Unlike Level 2 sparse BLAS operations, such as sparse matrix-vector multiply or sparse triangular solution, where performance is usually solely dominated by memory system performance, the sparse factorization algorithms usually contain a mixture of Level 2 and Level 3 BLAS routines. Depending on the sparsity of the matrix, which changes at different stages of factorization, the kernels can be either memory-bound or flops-bound. We have taken into account this feature in our analysis, and our new model is more accurate in predicting performance.
Another improvement over the previous work is to use different bandwidth values to model interconnect communication speed for different message sizes. This is very important for sparse factorization algorithms, because throughout factorization, the message sizes can differ by several orders of magnitudes.
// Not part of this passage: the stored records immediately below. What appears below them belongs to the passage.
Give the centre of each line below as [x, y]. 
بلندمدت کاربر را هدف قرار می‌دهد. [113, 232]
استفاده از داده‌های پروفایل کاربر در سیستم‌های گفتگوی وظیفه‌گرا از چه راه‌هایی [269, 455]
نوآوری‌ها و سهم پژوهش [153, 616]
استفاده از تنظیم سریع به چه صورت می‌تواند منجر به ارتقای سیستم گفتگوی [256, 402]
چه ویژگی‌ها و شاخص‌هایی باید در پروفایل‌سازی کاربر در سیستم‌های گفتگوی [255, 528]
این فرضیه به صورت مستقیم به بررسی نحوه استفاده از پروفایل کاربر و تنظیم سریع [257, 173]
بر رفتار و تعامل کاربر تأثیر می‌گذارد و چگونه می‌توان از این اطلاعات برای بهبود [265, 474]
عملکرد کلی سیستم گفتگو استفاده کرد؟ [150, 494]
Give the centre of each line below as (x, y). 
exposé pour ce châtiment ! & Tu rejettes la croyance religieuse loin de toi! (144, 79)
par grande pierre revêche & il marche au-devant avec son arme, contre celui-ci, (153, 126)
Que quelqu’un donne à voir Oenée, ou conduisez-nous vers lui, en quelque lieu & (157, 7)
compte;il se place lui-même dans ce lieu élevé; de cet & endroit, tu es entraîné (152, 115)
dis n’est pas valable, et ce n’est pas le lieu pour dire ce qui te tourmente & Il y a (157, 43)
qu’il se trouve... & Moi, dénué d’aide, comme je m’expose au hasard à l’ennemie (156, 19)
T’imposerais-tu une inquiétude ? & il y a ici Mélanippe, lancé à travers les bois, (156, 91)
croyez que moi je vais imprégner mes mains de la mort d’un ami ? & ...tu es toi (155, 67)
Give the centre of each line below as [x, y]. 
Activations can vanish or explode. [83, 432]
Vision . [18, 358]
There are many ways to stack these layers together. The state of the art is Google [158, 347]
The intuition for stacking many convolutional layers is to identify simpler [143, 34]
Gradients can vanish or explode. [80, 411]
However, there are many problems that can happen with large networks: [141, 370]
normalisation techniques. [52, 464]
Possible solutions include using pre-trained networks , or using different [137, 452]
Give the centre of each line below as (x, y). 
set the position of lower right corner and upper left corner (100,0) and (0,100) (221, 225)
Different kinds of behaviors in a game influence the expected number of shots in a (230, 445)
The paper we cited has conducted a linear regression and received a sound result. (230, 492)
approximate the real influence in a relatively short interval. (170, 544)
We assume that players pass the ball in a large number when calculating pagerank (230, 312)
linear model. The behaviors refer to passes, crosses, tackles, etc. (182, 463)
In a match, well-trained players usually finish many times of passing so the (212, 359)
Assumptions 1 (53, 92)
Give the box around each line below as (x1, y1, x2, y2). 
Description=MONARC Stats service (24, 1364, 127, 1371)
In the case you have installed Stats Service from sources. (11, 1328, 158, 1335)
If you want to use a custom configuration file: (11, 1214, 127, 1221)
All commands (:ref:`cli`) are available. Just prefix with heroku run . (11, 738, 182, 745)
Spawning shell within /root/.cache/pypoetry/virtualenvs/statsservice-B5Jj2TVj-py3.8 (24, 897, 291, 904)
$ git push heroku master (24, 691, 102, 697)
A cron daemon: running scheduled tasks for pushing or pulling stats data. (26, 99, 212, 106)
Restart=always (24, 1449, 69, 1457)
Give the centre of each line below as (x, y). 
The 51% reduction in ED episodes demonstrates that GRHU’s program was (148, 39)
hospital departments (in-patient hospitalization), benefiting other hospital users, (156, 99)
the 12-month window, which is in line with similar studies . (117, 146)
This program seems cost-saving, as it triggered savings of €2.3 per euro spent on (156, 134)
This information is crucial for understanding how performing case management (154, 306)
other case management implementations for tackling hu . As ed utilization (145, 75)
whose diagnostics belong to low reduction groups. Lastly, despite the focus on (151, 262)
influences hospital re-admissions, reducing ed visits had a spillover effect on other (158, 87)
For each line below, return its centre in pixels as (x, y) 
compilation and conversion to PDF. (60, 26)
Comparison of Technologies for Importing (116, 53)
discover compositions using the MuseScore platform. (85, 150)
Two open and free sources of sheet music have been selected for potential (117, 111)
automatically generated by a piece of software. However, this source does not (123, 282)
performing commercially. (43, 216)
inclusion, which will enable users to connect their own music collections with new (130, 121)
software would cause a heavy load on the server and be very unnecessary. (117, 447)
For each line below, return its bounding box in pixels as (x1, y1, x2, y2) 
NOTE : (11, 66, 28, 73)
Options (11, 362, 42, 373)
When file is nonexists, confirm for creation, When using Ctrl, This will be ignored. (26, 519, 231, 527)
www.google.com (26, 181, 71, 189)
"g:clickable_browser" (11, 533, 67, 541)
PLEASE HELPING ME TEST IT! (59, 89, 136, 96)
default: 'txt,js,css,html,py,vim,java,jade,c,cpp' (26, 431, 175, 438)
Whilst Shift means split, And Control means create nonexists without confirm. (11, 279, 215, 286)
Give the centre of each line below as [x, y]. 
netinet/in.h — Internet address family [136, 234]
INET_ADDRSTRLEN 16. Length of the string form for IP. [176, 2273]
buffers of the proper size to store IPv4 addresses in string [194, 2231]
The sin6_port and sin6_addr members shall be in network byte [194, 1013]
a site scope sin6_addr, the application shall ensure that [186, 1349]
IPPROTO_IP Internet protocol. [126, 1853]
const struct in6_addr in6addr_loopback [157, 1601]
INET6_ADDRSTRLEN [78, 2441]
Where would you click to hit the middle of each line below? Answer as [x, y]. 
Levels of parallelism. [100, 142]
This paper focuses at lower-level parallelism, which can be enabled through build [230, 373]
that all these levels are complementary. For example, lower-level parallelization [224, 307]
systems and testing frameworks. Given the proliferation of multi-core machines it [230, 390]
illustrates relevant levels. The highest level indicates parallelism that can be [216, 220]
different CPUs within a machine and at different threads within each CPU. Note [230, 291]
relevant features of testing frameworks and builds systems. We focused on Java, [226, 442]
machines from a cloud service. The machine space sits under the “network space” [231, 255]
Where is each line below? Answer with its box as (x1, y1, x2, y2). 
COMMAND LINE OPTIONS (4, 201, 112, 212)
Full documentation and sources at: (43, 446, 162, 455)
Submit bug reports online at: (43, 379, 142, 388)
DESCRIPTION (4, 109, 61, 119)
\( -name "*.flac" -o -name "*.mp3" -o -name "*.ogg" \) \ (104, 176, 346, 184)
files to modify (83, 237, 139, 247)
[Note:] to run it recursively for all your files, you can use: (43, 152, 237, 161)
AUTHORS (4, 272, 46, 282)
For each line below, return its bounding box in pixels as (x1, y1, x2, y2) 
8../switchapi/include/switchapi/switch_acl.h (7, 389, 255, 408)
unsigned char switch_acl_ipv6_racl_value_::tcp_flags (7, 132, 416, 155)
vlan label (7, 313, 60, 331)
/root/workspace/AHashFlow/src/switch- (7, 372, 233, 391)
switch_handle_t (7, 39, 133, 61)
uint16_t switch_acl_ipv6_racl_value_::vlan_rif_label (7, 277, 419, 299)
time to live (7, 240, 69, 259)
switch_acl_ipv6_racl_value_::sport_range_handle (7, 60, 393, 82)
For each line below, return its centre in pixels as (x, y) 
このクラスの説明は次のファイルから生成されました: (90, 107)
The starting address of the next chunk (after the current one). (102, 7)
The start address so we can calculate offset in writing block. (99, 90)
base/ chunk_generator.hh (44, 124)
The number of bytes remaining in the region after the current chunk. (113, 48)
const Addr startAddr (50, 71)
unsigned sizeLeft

We have validated our model using SuperLU_DIST on an IBM POWER3 parallel machine, and showed that the simulated runtime is close to the measured runtime. In the future, we plan to validate the model on different parallel architectures. After this validation phase, we will be able to use the model realistically for predicting code performance on newly designed architectures and for new matrices. Furthermore, our model reveals that the loss of parallel efficiency on a large number of processors is due to load imbalance and communication cost. This points to possible future work to improve the code. For example, we can use better matrix distribution scheme to reduce load imbalance. We can use a higher level of look-ahead scheme to increase the overlap of communication with computation.
Finally, our modeling methodology can be adapted to study performance of other types of sparse factorizations, such as Cholesky or QR. This remains future work.